After the config file is saved, the analysis is ready to be run. Use the PanSweep_Analysis function outlined below:
PanSweep_Analysis(Json_Config_Path = "Your/JSON/Path/here.JSON")
Note: The Corr_lower_limit parameter is set to 3 automatically. This sets the number of significant genes needed per species to run the co-occurrence analysis, which includes the heatmap and ordination plots. This limit can be altered by changing the appropriate function argument, but it is not recommended to go lower than three for the analysis as the results will not be very meaningful.
Note: The analysis may take some time to finish. You can obtain more detailed progress information by adding the flag verbose=TRUE
to the function call.
The results of the analysis will be saved in a date stamped folder called "PanSweep_Analysis_Output_YYYY-MM-DD" as the file called "PanSweep_Analysis_Output.rds"
The PanSweep Shiny GUI is designed to use the "PanSweep_Analysis_Output.rds" from the PanSweep_Analysis function to allow for local evaluation of the results.
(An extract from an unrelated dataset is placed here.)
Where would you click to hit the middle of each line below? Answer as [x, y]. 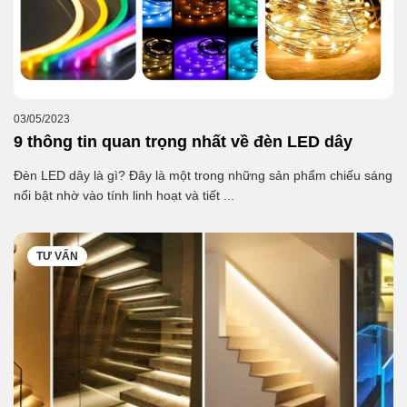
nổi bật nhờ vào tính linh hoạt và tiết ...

The GUI is broken into "Analysis Report", "eggNOG & Correlation Report", "Ordination & Heatmap", and "NMDS". The PanSweep Shiny GUI is run using the below function:
PanSweep_Shiny(loadData_Path = "Path/to/file/PanSweep_Analysis_Output_YYYY-MM-DD/PanSweep_Analysis_Output.rds")
The analysis report provides information on the number of genes found to be significant, the number of species that have significant genes, the number of genes per species, and if there are any repeated UHGP-90 and UHGP-50 cluster ids.
This report provides infromation on the individual genes from eggNOG from the UHGP-90 cluster ids. The lineage test reports if the most-correlated species matches the pangenome's annotated species at the family level or lower. The FDR-corrected p-values for the Fisher's exact test are provided.
Ordination plots for UMAP, NMDS, and PCoA are made from the Jaccard co-occurrence matrix of genes by sample. The numerical sliders allow the adjustment of the n_neighbors and min_dist values for the UMAP ordination plot. The Jaccard similarity heatmap is based off of co-occurrence of genes by sample. If the heatmap or ordination plots are clicked the gene on the heatmap will be highlighted.
The NMDS provides the NMDS ordination plot and stress plot by species for evaluation of NMDS results.